Scan the entries below for the word "they". Copy each line that has it.

Saved data entries:
::::::::::

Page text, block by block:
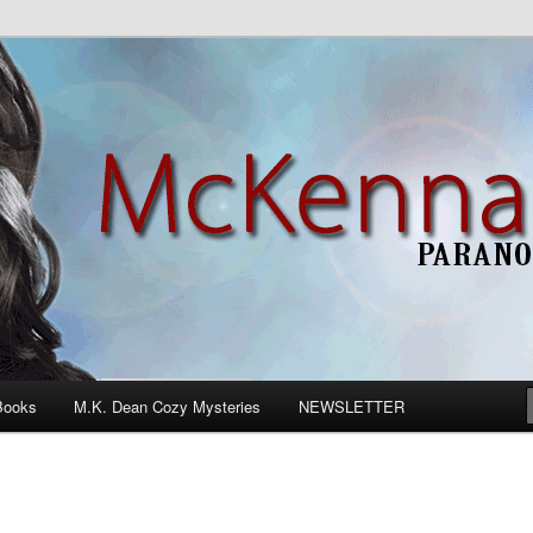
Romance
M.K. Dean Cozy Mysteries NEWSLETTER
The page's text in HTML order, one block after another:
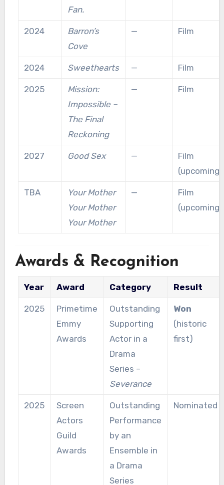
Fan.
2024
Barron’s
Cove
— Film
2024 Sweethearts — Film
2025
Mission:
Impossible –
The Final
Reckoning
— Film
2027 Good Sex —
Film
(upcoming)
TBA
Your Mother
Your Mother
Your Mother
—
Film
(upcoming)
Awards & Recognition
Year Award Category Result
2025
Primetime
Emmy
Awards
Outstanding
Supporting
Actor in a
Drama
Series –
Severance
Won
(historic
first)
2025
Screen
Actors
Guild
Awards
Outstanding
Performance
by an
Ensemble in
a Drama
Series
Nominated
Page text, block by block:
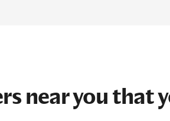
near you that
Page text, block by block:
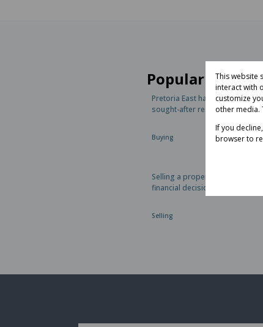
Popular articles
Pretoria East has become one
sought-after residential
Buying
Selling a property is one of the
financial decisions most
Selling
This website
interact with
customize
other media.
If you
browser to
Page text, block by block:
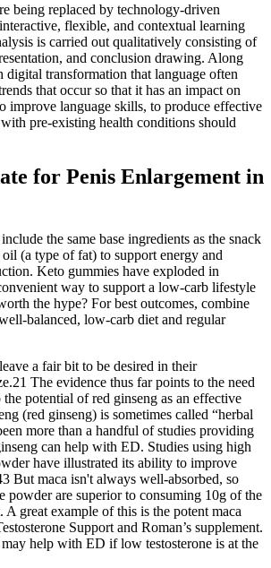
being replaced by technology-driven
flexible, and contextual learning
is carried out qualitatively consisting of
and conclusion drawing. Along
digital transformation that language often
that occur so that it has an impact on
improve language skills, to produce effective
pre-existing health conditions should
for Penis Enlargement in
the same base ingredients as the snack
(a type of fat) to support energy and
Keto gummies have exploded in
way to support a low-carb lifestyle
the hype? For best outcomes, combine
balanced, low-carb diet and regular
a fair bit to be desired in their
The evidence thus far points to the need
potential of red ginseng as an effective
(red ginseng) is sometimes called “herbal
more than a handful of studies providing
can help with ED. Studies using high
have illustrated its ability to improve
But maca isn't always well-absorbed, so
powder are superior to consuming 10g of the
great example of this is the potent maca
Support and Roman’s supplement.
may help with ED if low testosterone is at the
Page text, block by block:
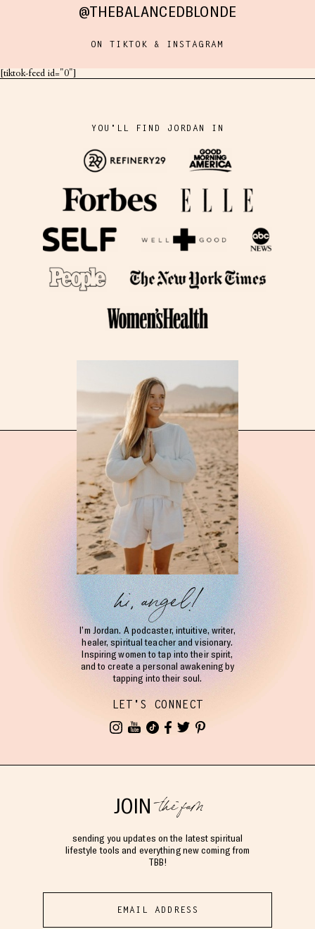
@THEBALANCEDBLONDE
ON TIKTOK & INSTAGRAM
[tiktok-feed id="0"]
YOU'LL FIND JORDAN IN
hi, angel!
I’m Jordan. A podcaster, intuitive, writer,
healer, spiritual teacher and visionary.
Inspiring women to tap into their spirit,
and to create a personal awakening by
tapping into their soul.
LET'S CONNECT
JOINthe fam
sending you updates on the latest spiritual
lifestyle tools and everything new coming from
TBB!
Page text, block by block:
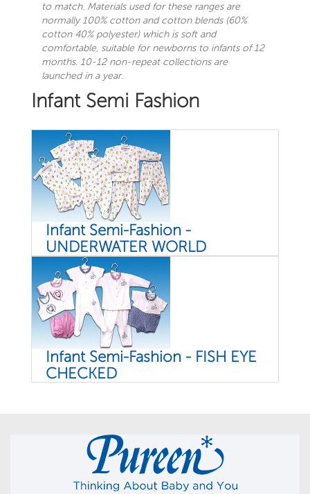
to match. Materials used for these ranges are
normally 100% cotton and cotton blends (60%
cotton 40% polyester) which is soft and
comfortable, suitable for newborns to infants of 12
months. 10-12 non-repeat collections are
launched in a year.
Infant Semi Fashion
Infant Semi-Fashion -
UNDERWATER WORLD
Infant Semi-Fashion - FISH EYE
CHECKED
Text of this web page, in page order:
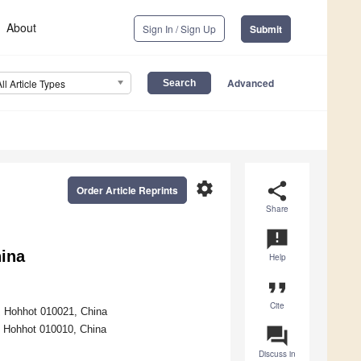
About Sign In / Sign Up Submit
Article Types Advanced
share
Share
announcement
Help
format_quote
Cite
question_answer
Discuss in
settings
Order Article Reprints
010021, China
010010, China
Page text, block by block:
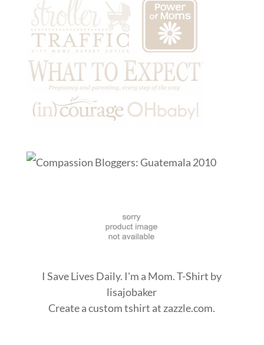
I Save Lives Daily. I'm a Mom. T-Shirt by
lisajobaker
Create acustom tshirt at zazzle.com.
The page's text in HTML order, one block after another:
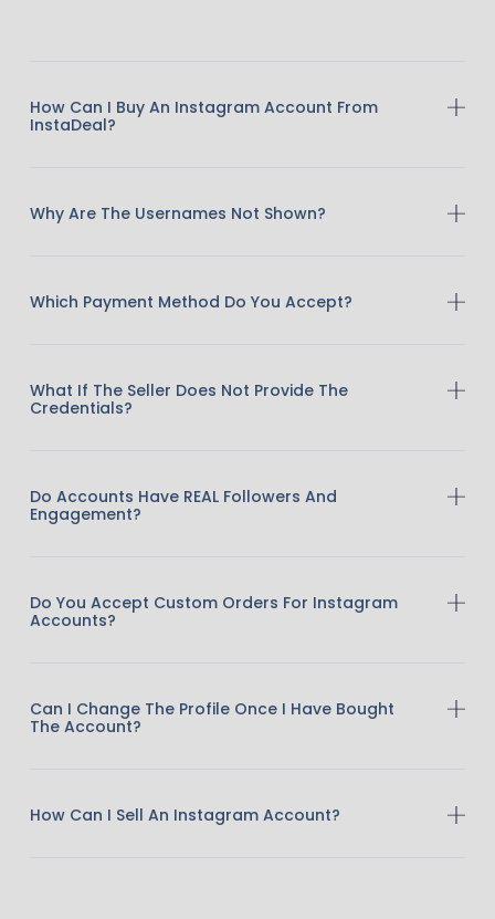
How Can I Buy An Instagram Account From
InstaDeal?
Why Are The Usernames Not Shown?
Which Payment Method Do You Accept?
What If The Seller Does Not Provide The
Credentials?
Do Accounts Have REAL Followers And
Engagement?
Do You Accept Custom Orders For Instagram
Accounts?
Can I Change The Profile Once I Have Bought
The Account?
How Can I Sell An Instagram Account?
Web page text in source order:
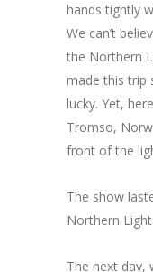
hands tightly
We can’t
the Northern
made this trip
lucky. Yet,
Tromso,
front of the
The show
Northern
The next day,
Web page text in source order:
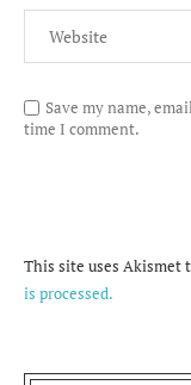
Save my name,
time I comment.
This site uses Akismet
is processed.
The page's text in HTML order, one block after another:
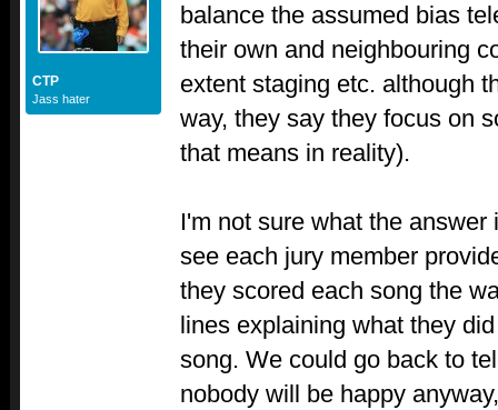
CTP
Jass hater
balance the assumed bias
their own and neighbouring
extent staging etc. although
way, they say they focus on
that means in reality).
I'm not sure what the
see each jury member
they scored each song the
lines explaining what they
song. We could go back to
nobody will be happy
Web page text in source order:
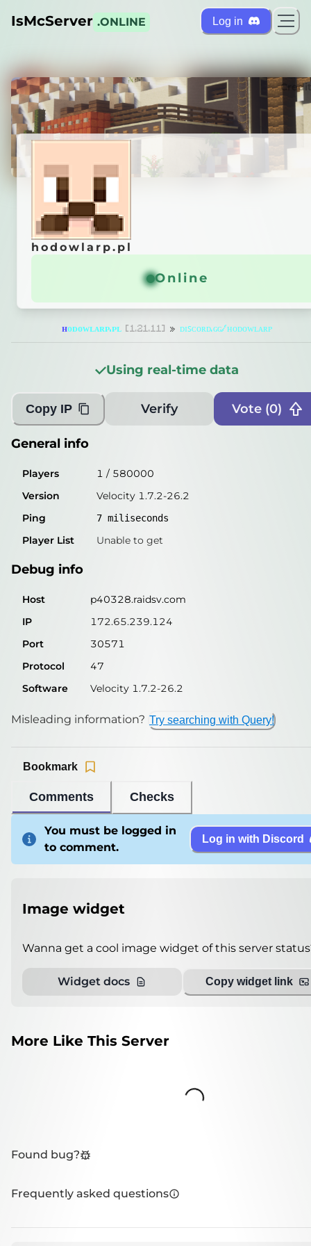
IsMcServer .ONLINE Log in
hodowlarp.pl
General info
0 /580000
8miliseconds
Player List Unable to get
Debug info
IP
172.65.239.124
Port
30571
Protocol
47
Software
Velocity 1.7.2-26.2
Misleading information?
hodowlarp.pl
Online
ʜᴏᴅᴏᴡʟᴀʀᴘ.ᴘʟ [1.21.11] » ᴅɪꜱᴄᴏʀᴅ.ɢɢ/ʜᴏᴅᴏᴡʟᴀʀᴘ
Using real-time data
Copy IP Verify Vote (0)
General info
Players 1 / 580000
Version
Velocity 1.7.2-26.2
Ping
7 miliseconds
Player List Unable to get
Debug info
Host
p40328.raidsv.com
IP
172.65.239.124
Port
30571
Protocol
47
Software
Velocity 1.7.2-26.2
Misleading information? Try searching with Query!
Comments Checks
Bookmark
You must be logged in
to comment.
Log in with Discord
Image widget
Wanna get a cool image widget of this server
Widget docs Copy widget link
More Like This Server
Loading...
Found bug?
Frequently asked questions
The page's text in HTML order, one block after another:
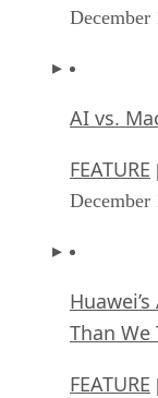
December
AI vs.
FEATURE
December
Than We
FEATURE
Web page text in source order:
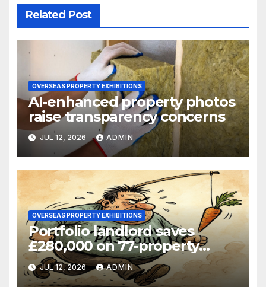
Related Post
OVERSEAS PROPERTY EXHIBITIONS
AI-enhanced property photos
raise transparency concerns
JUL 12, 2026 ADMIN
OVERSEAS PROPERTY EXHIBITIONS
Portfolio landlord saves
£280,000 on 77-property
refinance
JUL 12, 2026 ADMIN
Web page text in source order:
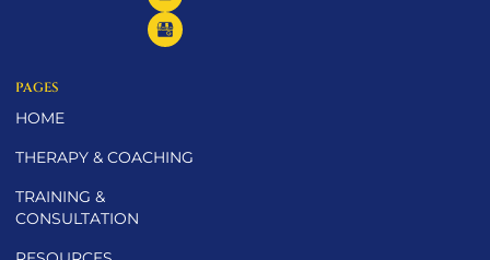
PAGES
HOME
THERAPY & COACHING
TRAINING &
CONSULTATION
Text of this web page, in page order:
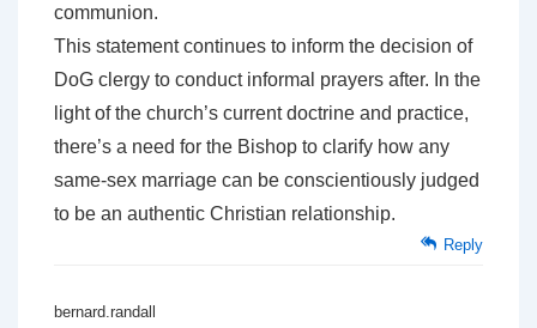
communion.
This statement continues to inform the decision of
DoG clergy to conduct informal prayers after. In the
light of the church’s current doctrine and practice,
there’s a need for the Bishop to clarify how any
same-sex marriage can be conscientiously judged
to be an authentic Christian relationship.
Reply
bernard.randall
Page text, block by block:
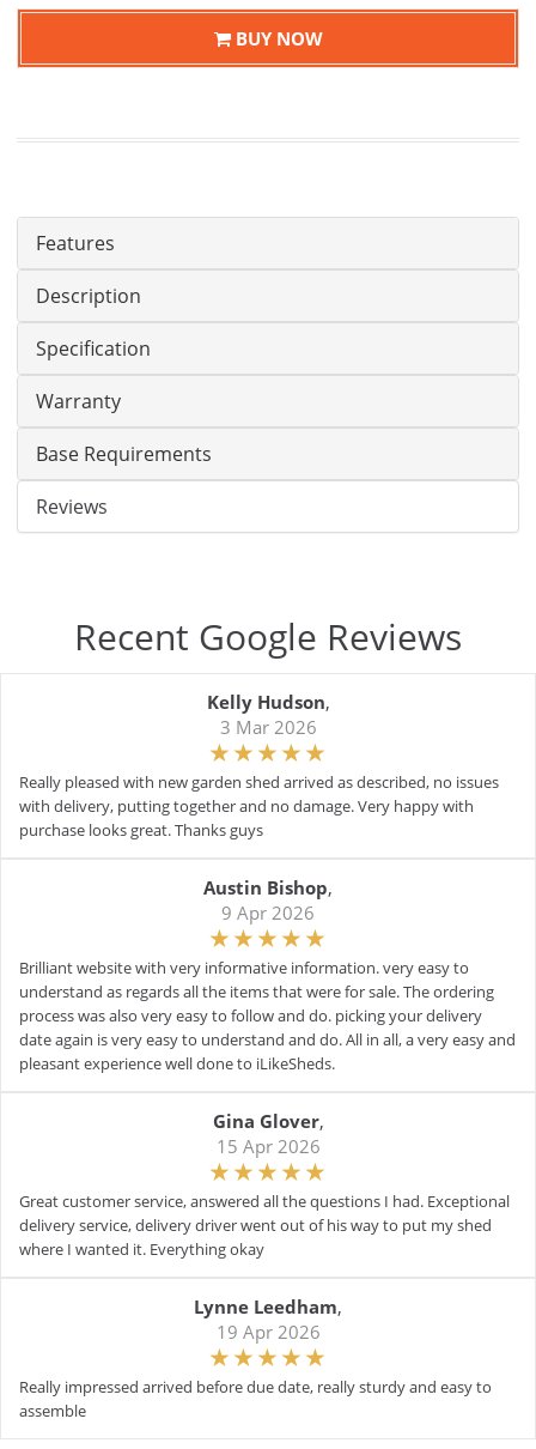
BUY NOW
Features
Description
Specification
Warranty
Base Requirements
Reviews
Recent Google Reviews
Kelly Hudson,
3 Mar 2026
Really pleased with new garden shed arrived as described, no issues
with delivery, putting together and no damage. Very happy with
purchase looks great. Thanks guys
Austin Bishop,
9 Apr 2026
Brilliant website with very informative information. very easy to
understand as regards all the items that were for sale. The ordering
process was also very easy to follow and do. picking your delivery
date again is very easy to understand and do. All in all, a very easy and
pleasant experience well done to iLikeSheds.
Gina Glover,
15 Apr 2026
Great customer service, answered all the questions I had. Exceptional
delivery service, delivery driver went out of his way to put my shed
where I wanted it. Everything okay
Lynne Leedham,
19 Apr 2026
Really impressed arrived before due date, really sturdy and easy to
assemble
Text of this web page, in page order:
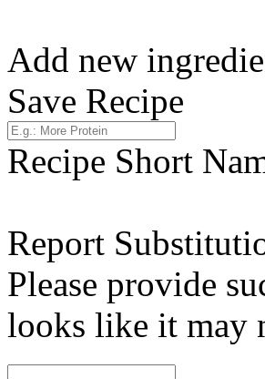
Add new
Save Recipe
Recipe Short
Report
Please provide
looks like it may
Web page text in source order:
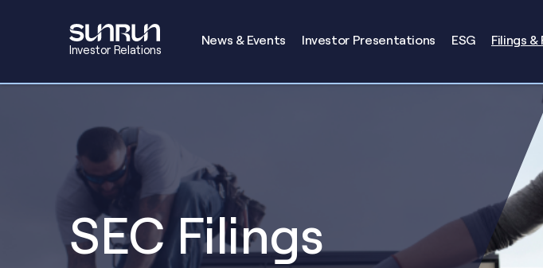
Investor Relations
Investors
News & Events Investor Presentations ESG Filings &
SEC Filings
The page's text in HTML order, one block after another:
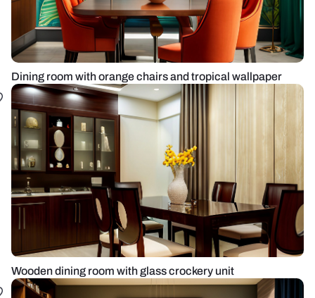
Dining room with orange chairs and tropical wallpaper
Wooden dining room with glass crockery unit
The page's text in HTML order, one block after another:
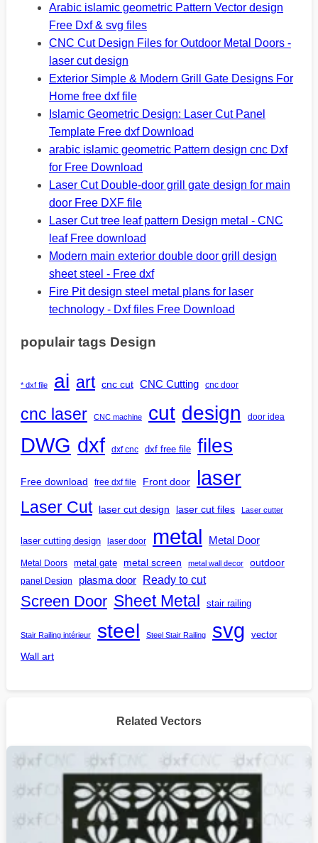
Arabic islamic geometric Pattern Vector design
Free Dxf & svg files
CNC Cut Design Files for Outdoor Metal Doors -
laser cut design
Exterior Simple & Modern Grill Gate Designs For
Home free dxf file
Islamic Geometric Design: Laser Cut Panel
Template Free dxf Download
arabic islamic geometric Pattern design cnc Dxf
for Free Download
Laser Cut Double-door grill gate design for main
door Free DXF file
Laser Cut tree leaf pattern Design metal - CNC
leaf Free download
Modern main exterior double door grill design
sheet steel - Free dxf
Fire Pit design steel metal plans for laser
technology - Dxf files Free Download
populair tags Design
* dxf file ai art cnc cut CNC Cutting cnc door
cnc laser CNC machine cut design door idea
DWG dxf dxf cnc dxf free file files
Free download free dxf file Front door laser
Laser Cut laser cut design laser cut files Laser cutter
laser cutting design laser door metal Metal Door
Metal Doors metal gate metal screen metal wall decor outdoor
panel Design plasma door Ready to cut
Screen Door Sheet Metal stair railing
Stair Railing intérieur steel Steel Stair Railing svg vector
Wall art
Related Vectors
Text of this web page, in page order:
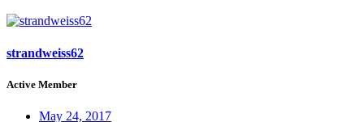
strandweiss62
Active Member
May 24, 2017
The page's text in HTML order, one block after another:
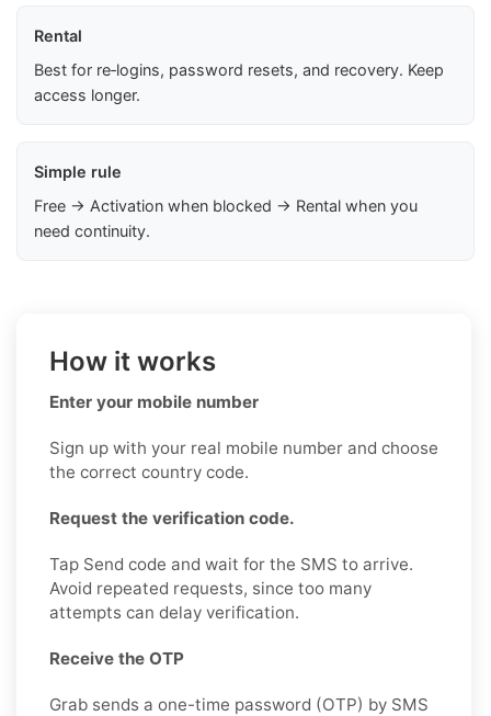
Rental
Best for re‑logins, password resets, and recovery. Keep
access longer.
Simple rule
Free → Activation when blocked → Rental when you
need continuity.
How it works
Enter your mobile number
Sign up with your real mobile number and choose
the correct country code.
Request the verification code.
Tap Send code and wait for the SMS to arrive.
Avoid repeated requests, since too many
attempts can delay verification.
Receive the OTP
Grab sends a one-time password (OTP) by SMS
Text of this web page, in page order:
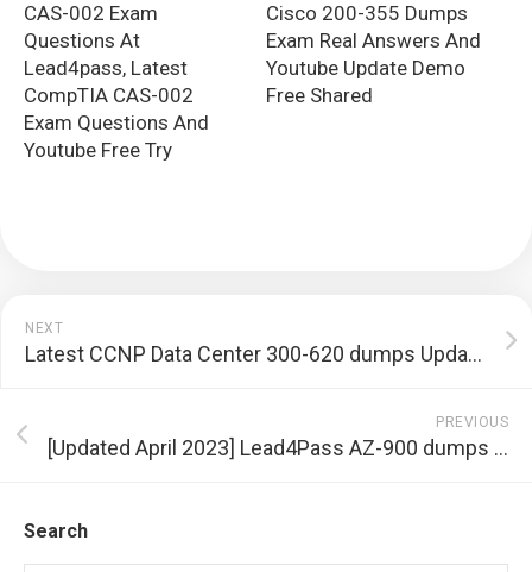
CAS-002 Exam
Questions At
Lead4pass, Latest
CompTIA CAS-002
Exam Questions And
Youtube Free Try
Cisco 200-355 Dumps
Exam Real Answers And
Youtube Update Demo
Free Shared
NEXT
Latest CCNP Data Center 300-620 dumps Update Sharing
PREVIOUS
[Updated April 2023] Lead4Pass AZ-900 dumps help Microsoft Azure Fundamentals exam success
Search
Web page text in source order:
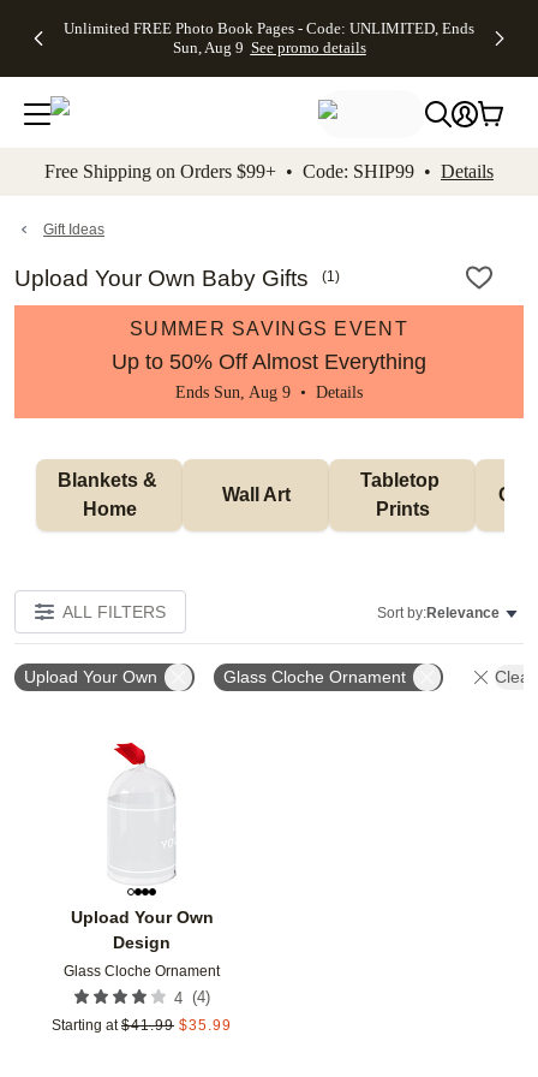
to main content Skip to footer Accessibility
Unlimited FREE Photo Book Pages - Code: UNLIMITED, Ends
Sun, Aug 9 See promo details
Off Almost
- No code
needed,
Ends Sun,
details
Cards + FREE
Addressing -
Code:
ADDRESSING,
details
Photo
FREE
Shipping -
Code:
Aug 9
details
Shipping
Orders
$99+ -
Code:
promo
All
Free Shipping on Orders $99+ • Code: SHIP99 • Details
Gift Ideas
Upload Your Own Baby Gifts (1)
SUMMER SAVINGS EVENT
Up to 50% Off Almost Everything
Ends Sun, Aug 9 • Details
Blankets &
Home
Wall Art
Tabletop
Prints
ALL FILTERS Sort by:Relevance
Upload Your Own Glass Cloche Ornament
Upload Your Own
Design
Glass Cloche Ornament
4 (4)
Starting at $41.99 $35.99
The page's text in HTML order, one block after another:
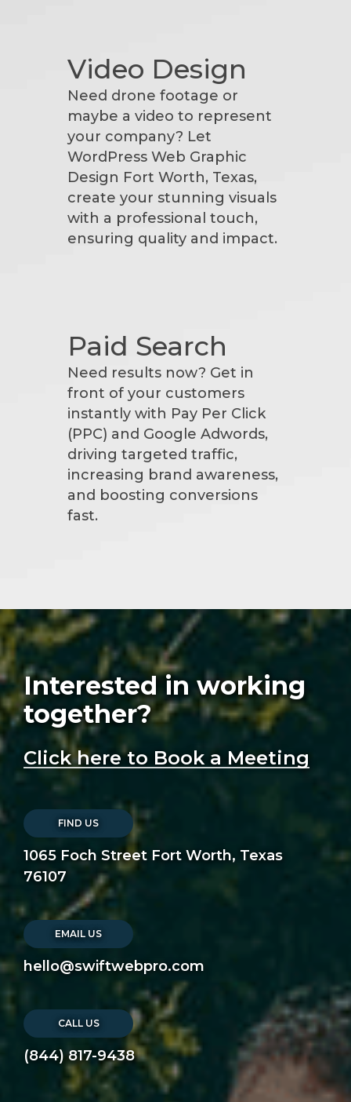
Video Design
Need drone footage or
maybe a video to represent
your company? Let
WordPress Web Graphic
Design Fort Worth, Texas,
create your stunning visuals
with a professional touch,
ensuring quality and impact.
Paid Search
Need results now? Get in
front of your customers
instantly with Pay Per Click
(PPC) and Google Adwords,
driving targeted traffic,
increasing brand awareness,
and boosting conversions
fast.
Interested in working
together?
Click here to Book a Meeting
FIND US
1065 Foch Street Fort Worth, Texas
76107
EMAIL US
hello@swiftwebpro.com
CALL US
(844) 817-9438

::::::::::

- EXERCISE SOLUTION -
way, they say they focus on
they scored each song the
lines explaining what they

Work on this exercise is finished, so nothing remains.